**** Record excerpts ****

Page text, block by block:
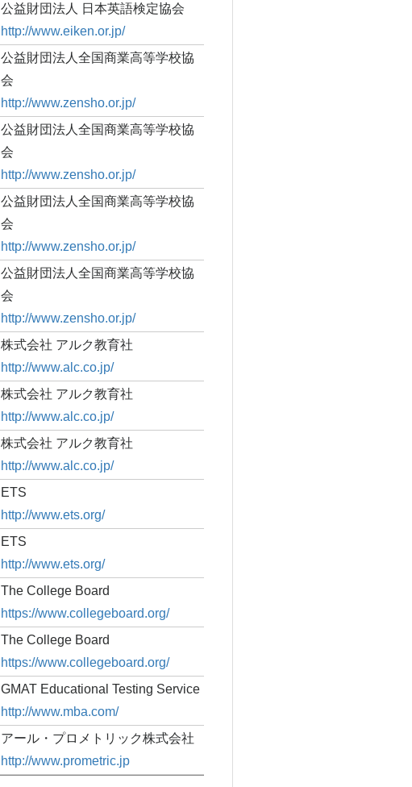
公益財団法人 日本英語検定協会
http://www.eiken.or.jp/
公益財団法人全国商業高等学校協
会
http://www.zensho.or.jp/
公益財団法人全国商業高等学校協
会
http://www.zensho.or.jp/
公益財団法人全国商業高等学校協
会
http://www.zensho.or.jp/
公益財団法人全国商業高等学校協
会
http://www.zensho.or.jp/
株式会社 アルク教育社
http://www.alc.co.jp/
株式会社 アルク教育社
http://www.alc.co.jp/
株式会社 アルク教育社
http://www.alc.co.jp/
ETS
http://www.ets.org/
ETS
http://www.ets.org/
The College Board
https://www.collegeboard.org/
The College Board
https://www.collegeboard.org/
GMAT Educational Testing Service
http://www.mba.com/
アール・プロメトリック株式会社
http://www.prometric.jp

****
**** Record excerpts ****

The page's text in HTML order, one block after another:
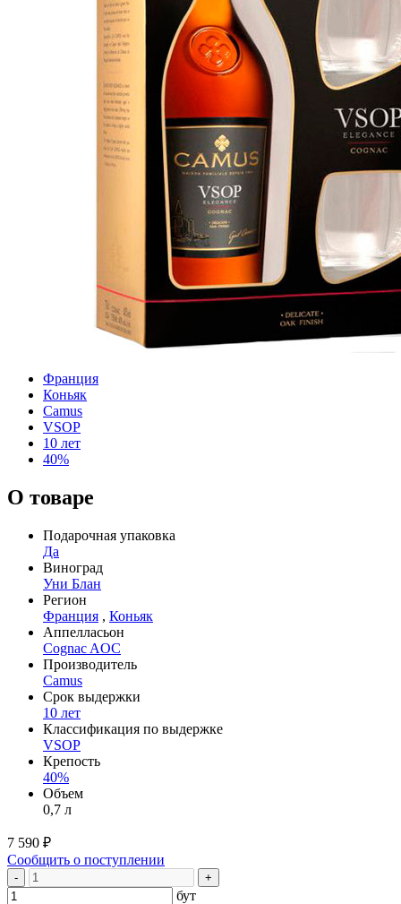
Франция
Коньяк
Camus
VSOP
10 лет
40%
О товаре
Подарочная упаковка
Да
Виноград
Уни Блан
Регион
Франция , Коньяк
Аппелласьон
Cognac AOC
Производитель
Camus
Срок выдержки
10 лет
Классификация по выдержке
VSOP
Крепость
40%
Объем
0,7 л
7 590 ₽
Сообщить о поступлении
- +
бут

****

About this task: From the material above, output only the span of lines that starts at the one containing "Page text, block" and finishes at the one containing "http://www.prometric.jp", word for word and free of pictures.

Problem solution:
Page text, block by block:
公益財団法人 日本英語検定協会
http://www.eiken.or.jp/
公益財団法人全国商業高等学校協
会
http://www.zensho.or.jp/
公益財団法人全国商業高等学校協
会
http://www.zensho.or.jp/
公益財団法人全国商業高等学校協
会
http://www.zensho.or.jp/
公益財団法人全国商業高等学校協
会
http://www.zensho.or.jp/
株式会社 アルク教育社
http://www.alc.co.jp/
株式会社 アルク教育社
http://www.alc.co.jp/
株式会社 アルク教育社
http://www.alc.co.jp/
ETS
http://www.ets.org/
ETS
http://www.ets.org/
The College Board
https://www.collegeboard.org/
The College Board
https://www.collegeboard.org/
GMAT Educational Testing Service
http://www.mba.com/
アール・プロメトリック株式会社
http://www.prometric.jp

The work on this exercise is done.